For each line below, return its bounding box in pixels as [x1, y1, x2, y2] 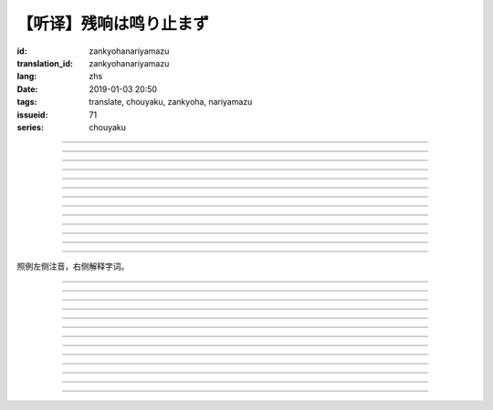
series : [16, 121, 45, 132]
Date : [16, 83, 38, 95]
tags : [16, 97, 37, 108]
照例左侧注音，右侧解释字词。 [16, 261, 130, 272]
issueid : [16, 109, 48, 120]
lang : [16, 71, 37, 82]
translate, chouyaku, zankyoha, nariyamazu [89, 97, 253, 108]
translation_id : [16, 57, 73, 68]
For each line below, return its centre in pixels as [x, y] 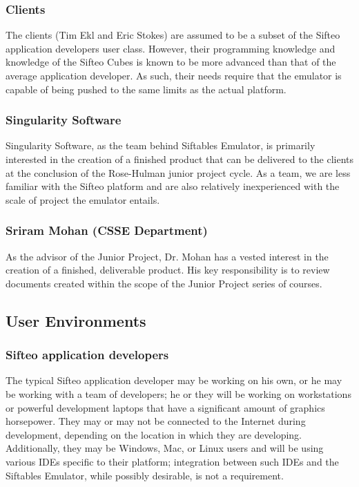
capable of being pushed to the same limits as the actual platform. [146, 89]
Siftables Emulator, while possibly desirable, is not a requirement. [145, 475]
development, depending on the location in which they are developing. [154, 434]
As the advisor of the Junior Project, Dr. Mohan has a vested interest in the [167, 256]
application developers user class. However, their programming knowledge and [171, 48]
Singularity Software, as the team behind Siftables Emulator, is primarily [161, 145]
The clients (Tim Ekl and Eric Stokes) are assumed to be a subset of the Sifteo [173, 35]
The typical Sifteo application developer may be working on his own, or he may [174, 380]
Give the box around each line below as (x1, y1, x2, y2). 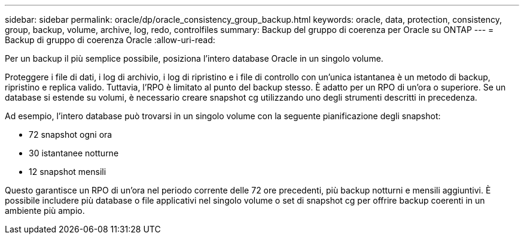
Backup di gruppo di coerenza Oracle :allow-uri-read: (5, 35, 215, 45)
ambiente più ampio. (5, 205, 85, 216)
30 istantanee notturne (29, 148, 119, 158)
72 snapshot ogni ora (29, 129, 112, 140)
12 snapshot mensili (29, 167, 106, 177)
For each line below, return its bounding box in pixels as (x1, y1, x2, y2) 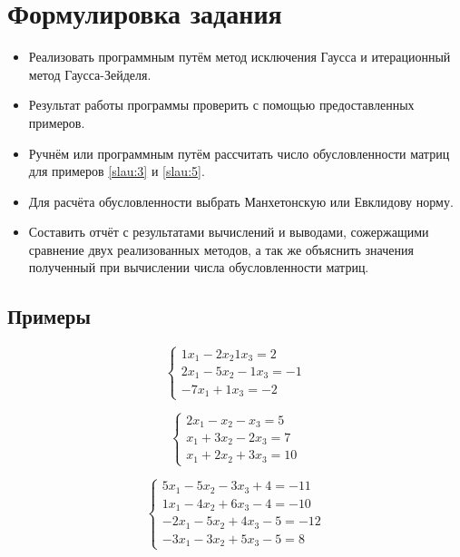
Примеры (7, 302, 91, 330)
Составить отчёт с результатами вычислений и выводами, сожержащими (28, 222, 429, 241)
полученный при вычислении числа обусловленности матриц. (28, 258, 369, 277)
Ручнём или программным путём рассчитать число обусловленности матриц (28, 143, 450, 162)
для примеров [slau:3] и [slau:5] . (28, 161, 205, 181)
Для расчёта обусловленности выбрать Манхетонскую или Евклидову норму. (28, 191, 454, 210)
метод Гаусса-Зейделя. (28, 64, 152, 83)
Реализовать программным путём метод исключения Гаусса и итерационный (28, 47, 451, 66)
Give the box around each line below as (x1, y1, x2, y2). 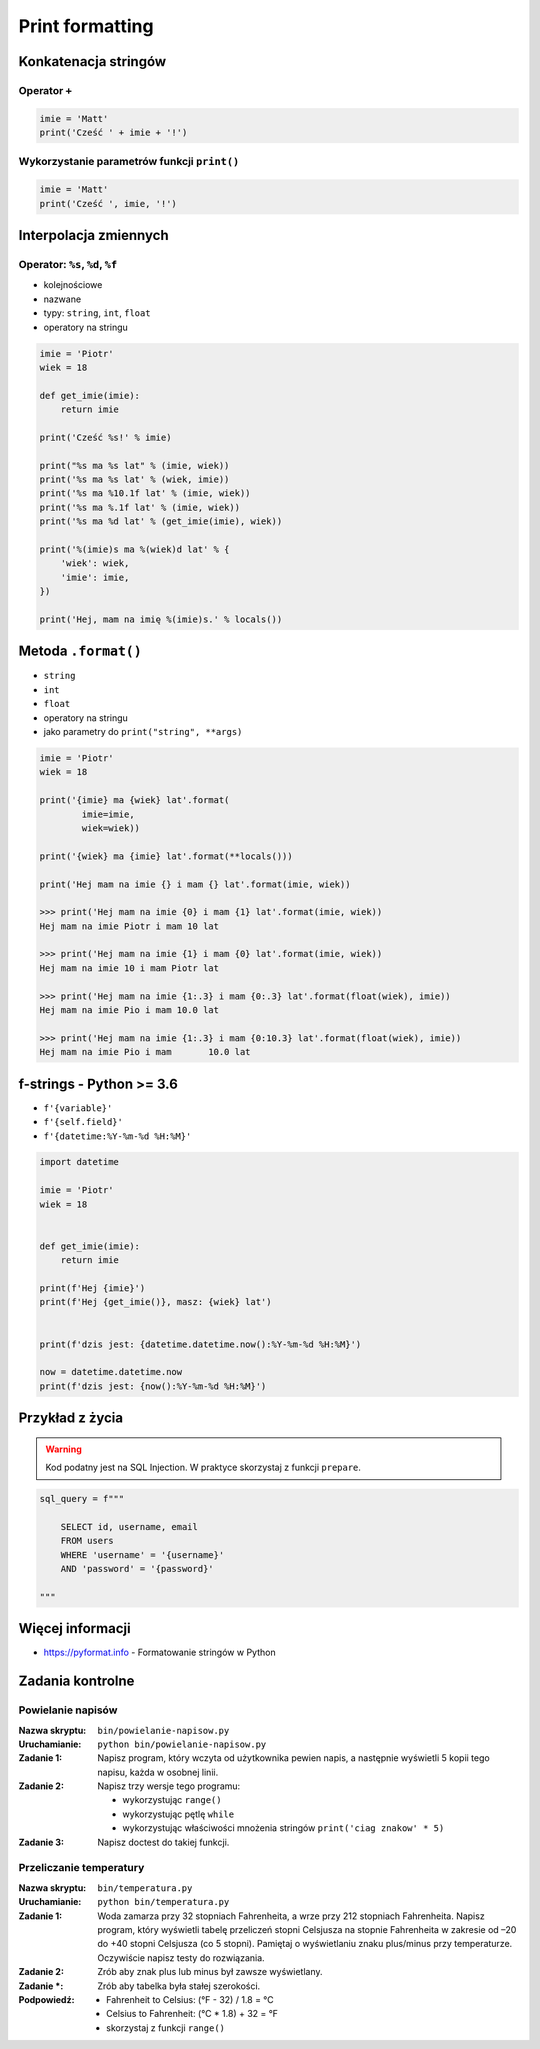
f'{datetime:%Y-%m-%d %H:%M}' (43, 1130, 192, 1142)
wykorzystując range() (122, 1794, 222, 1806)
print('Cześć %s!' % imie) (39, 431, 172, 443)
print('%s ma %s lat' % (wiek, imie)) (39, 474, 230, 485)
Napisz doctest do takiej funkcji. (97, 1836, 230, 1848)
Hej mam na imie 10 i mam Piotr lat (39, 962, 220, 974)
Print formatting (18, 15, 154, 37)
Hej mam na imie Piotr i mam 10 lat (39, 920, 220, 932)
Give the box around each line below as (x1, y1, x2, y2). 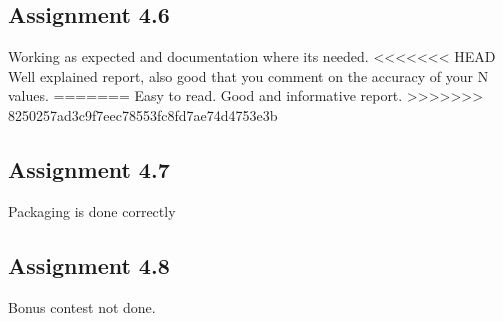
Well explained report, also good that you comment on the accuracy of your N (8, 65, 489, 86)
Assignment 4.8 (8, 249, 170, 280)
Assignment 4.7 (8, 153, 170, 184)
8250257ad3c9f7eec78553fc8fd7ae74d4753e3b (8, 104, 278, 125)
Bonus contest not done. (8, 296, 156, 317)
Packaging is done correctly (8, 200, 176, 221)
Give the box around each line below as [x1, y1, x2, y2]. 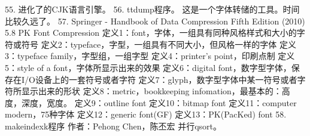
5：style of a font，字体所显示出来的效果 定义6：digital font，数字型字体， [5, 61, 291, 73]
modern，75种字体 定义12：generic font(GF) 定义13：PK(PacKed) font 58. [5, 108, 287, 120]
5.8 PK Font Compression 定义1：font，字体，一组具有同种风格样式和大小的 [5, 26, 297, 39]
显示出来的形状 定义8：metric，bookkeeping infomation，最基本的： [21, 85, 282, 97]
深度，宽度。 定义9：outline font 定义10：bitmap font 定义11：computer [21, 96, 297, 109]
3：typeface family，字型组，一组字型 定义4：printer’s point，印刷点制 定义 [5, 50, 295, 62]
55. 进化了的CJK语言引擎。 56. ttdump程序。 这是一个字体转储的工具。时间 [5, 3, 300, 15]
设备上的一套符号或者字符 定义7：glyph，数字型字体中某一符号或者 [35, 73, 297, 85]
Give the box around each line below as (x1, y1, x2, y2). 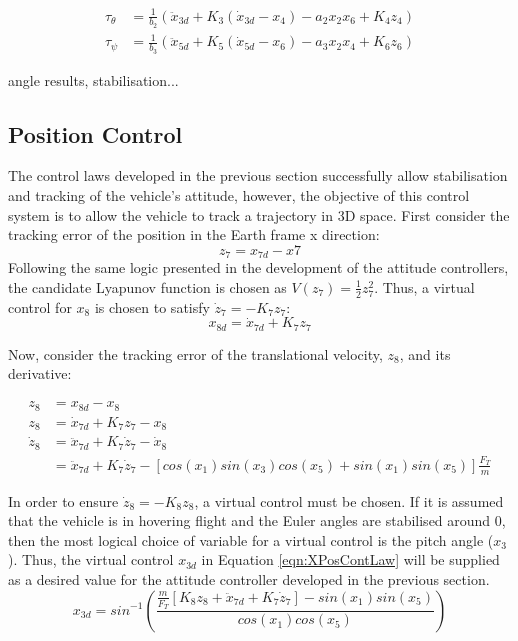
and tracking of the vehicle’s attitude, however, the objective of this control (8, 184, 470, 205)
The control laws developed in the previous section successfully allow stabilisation (8, 165, 508, 186)
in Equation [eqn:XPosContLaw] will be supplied (201, 549, 500, 570)
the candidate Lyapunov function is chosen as (8, 276, 287, 297)
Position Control (8, 118, 183, 149)
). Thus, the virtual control (8, 549, 174, 570)
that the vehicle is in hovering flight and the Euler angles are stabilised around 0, (8, 510, 506, 531)
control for (8, 296, 72, 317)
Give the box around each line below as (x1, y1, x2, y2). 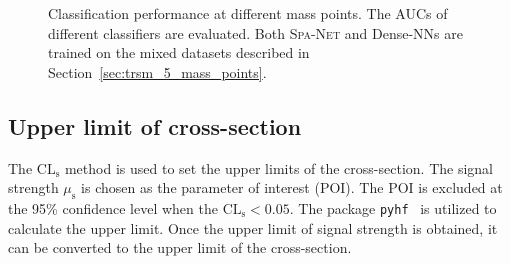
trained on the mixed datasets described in (48, 42, 310, 63)
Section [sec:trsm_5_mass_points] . (48, 61, 267, 82)
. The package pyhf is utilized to (289, 197, 497, 218)
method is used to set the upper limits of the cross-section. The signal (64, 157, 493, 178)
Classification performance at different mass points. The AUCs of (48, 3, 448, 23)
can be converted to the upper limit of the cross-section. (8, 237, 352, 258)
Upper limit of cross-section (8, 110, 302, 141)
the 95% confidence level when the (8, 197, 218, 218)
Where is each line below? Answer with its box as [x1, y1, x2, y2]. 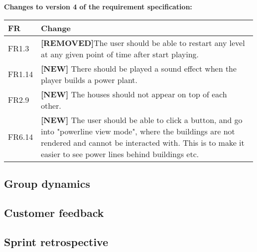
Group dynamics [4, 175, 90, 191]
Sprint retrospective [4, 234, 108, 249]
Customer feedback [4, 205, 104, 220]
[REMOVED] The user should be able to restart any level [41, 37, 245, 48]
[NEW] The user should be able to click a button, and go [41, 114, 243, 126]
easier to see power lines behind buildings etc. [41, 148, 199, 160]
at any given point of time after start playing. [41, 48, 199, 60]
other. [41, 99, 61, 111]
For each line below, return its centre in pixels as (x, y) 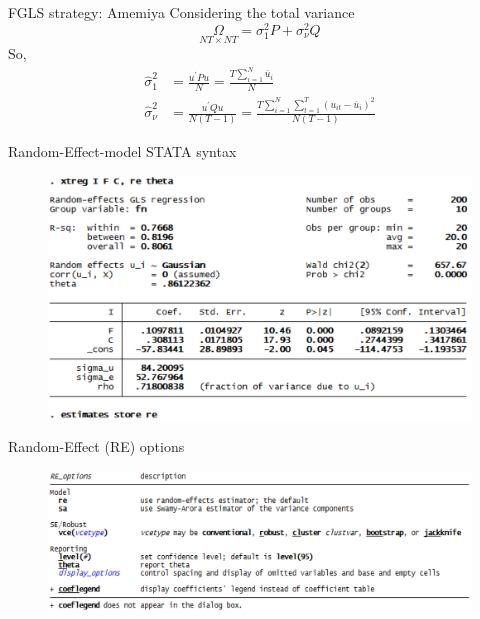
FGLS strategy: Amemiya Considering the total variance (181, 12)
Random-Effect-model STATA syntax (122, 151)
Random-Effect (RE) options (96, 446)
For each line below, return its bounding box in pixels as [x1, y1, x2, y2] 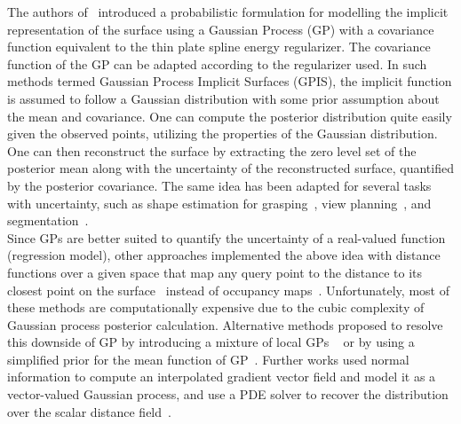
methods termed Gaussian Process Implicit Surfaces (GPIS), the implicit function [7, 72, 452, 90]
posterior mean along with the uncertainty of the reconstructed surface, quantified [7, 159, 454, 177]
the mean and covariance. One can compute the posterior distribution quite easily [7, 106, 452, 125]
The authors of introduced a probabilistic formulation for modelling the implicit [7, 3, 449, 20]
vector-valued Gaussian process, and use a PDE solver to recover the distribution [7, 385, 449, 404]
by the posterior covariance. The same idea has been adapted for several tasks [7, 176, 432, 194]
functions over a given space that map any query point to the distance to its [7, 263, 423, 281]
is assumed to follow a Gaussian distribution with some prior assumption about [7, 89, 440, 107]
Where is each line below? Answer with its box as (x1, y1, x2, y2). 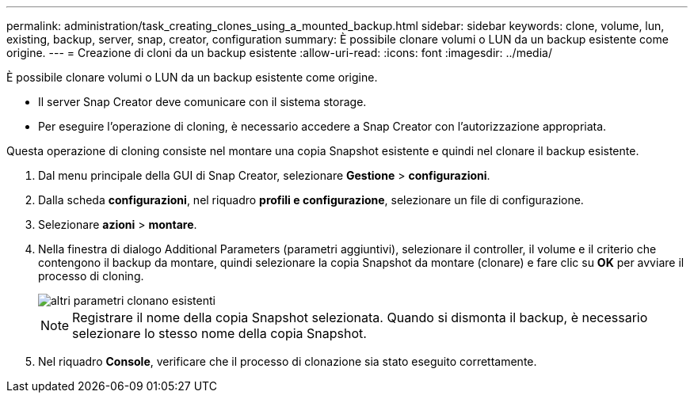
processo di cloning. (38, 269, 144, 283)
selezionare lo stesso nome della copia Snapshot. (72, 325, 367, 341)
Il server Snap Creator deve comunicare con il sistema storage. (38, 95, 367, 108)
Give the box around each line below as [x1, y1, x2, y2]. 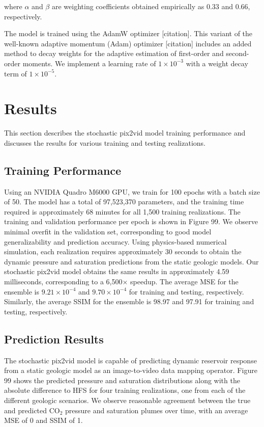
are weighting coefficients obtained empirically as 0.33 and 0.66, [51, 1, 250, 11]
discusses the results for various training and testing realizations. [4, 137, 206, 148]
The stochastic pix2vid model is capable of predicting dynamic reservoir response [4, 355, 257, 365]
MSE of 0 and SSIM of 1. [4, 415, 83, 425]
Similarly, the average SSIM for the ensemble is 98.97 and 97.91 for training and [4, 296, 254, 307]
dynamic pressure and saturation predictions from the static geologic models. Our [4, 256, 259, 266]
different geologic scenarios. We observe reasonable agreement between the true [4, 394, 251, 405]
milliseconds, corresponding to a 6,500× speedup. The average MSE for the [4, 276, 239, 287]
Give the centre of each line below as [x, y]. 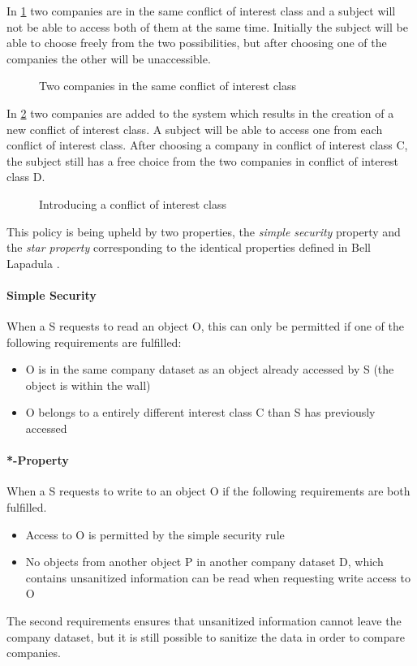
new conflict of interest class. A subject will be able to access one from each [195, 129]
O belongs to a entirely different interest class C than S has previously [200, 412]
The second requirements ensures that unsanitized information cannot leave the [204, 621]
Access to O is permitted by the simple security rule [155, 534]
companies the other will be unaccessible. [109, 58]
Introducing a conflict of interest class [133, 203]
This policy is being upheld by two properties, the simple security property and [204, 231]
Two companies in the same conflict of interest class [168, 86]
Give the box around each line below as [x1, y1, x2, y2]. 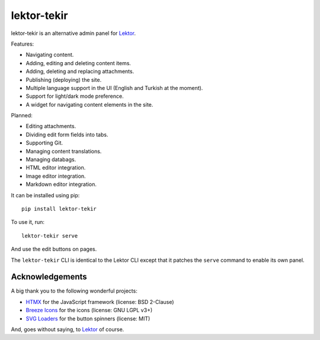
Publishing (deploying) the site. [25, 76, 102, 83]
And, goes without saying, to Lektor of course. [11, 326, 124, 333]
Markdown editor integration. [25, 181, 97, 188]
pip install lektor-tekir [21, 205, 97, 212]
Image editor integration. [25, 172, 86, 179]
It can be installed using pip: [11, 191, 80, 198]
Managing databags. [25, 156, 76, 163]
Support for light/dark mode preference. [25, 92, 124, 100]
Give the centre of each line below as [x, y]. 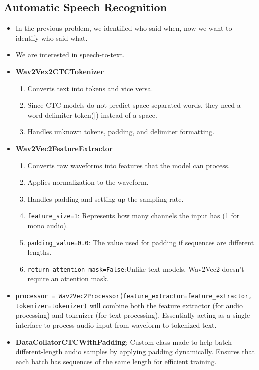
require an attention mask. [68, 279]
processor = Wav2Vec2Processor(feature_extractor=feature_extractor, [134, 297]
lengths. [40, 252]
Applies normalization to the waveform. [88, 182]
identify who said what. [52, 38]
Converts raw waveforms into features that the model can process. [129, 165]
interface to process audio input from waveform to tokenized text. [116, 325]
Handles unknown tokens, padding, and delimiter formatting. [121, 132]
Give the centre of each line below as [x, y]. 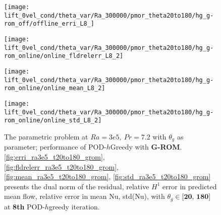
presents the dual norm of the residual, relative [77, 186]
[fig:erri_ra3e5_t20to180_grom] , [54, 156]
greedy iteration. [74, 206]
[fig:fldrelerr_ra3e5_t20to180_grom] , [61, 166]
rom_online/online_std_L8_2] [53, 121]
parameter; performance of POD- [55, 147]
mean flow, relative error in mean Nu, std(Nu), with [85, 196]
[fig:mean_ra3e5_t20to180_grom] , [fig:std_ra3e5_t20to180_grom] [107, 176]
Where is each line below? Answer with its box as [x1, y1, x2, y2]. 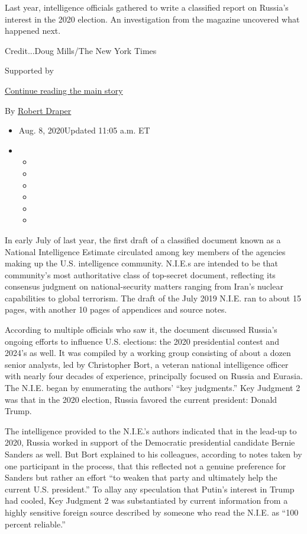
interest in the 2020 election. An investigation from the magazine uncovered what [5, 12, 300, 25]
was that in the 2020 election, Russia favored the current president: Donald [5, 393, 277, 405]
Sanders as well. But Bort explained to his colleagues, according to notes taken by [5, 448, 302, 460]
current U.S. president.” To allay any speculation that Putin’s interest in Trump [5, 482, 295, 495]
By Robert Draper [5, 104, 72, 116]
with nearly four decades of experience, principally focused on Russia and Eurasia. [5, 370, 303, 382]
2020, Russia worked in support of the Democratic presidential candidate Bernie [5, 436, 295, 449]
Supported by [5, 64, 54, 77]
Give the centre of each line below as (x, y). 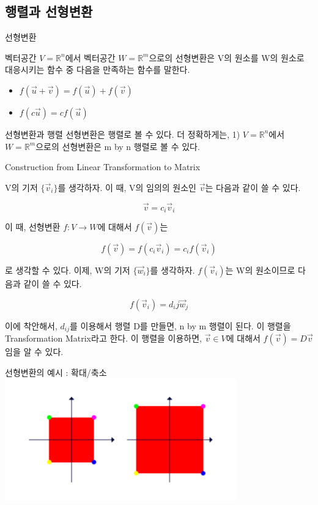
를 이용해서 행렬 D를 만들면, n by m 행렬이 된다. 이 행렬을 (180, 325)
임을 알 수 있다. (34, 352)
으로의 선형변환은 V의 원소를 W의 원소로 (227, 57)
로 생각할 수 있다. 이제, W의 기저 (68, 270)
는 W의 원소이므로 (260, 270)
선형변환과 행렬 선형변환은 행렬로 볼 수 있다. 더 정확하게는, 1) (123, 134)
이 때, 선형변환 (33, 227)
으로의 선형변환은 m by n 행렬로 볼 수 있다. (118, 146)

Exercise aim. For every line in the listing above that mentions the word "integration", make a copy.

Solution to the exercise.
Markdown editor integration. [25, 181, 97, 188]
Image editor integration. [25, 172, 86, 179]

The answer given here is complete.